Gaps in the fossil record will be filled in with key transitional fossils.

In his notebooks, Darwin worried about the many gaps in the fossil record that then existed, "like pages torn from a book." Perhaps the most glaring was the complete lack of fossils before the Cambrian Period (544-510 million years ago). "To the question why do we not find rich fossiliferous deposits belonging to these assumed earliest periods before the Cambrian system, I can give no satisfactory answer," he wrote. If his theory of evolution was right, he knew such gaps would eventually be filled in. Only in the past half century have paleontologists unearthed fossils from the Precambrian, and it's a huge and ever-growing trove, with the oldest fossils dating to about 3.5 billion years ago. Moreover, they continue to unearth key fossils that bridge those gaps Darwin bemoaned, including Archaeopteryx, shown here. To see a range of such transitional fossils, go to Fossil Evidence.



 

An insect with a foot-long tongue must exist to pollinate this orchid.
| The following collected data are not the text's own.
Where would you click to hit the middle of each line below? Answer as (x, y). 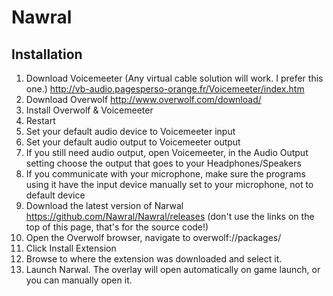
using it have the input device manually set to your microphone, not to (169, 184)
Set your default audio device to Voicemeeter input (130, 131)
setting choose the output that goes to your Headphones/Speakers (163, 163)
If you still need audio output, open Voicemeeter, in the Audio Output (167, 152)
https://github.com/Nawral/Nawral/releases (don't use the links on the (170, 216)
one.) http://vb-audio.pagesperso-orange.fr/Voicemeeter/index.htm (165, 89)
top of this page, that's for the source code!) (117, 227)
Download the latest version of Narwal (104, 205)

Not all of Darwin's conjectures were so broad in scope or so earth-shaking; some were simple predictions. Take the case of this species of orchid, Angraecum sesquipedale, from Madagascar. When Darwin saw this orchid in 1862, he, like anyone who saw it, was astonished by the length of its spur, which can reach over a foot in length. (See long, slim tube in photo.) "Astounding," he wrote. "What insect could suck it?" For some as-yet unknown insect must, he insisted, and it had to have a foot-long tongue to get at the plant's nectar, which pools at the very base of the spur. Entomologists of his day were skeptical, for no such creature had ever turned up. But more than 40 years after Darwin's death in 1882, scientists discovered a giant hawk moth in Madagascar, and it lapped the orchid's nectar with, yes, a foot-long tongue. The moth was named Xanthopan morganii praedicta in honor of his prediction. Once again, Darwin was right.